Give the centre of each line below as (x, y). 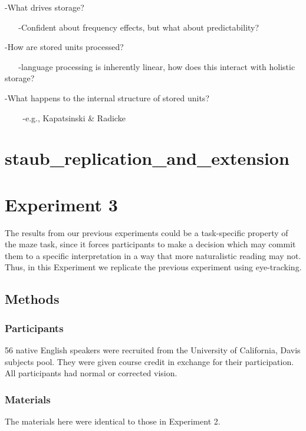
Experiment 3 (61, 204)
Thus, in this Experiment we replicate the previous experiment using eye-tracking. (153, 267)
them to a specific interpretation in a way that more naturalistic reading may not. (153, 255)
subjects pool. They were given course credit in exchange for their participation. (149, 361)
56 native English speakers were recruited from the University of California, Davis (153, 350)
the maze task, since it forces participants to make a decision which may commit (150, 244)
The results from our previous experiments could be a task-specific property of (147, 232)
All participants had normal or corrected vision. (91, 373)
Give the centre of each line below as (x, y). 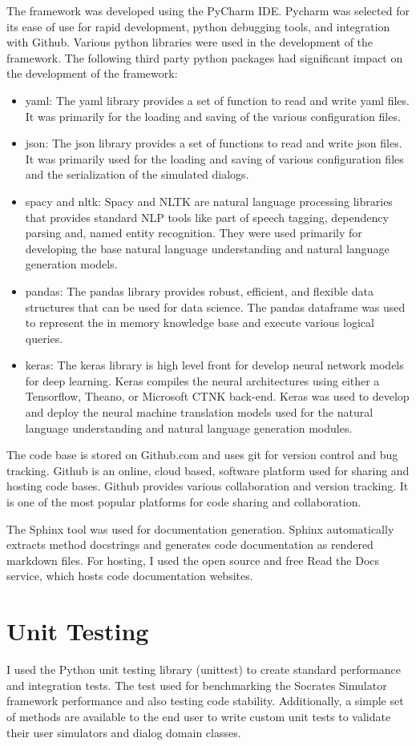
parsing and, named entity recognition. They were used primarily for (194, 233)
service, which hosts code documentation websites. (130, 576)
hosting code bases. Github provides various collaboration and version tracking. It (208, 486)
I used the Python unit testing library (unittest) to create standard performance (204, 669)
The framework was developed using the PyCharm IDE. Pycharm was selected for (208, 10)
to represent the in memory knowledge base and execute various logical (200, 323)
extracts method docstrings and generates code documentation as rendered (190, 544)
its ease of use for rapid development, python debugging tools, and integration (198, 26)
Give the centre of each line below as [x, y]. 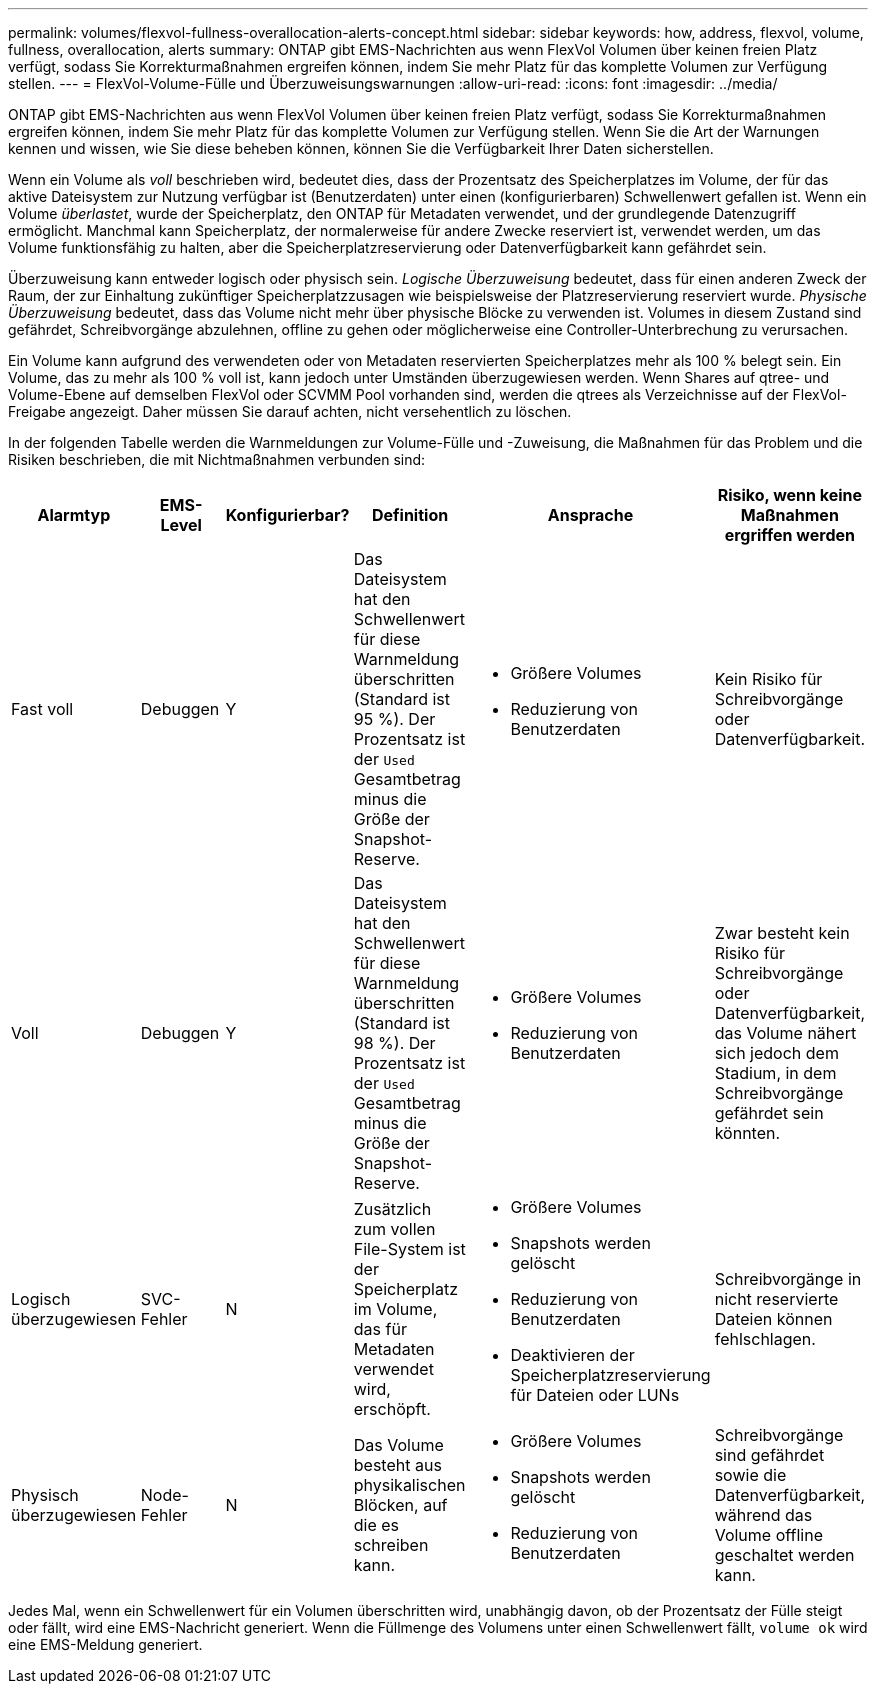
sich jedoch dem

* * *

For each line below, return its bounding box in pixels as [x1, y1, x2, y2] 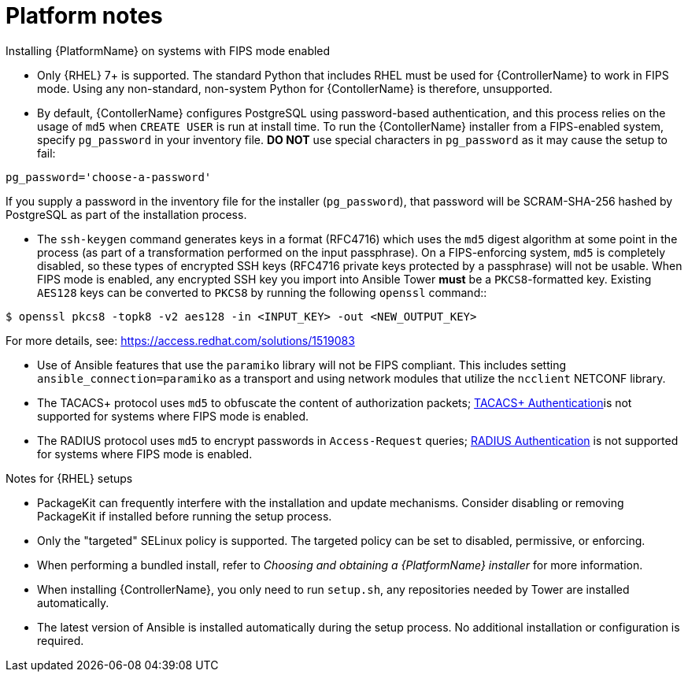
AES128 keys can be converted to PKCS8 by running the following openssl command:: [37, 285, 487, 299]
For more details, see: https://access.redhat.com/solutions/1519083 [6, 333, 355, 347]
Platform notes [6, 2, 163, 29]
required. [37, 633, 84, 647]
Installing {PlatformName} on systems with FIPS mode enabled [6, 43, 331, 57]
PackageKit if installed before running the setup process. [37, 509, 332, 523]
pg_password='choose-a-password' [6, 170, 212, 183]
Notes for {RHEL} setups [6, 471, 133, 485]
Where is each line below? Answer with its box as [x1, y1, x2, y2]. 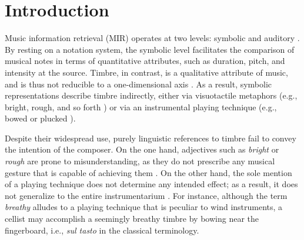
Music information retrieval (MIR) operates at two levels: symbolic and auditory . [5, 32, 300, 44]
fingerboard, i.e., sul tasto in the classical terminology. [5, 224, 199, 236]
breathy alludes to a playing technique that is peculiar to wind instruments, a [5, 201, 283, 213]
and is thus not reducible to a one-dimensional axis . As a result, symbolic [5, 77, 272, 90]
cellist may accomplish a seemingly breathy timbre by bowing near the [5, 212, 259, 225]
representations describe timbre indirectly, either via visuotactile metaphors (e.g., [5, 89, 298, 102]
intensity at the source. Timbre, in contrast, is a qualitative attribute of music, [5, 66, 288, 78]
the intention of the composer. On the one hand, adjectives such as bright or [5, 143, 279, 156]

→ **TASK BRIEF**
Leave out every picture, and copy exactly the lines above starting at the one holding "Give the centre of each line below as [x, y]." and ending at the one holding "sich jedoch dem", no more and no less.

→ **YOUR SOLUTION**
Give the centre of each line below as [x, y]. 
sich jedoch dem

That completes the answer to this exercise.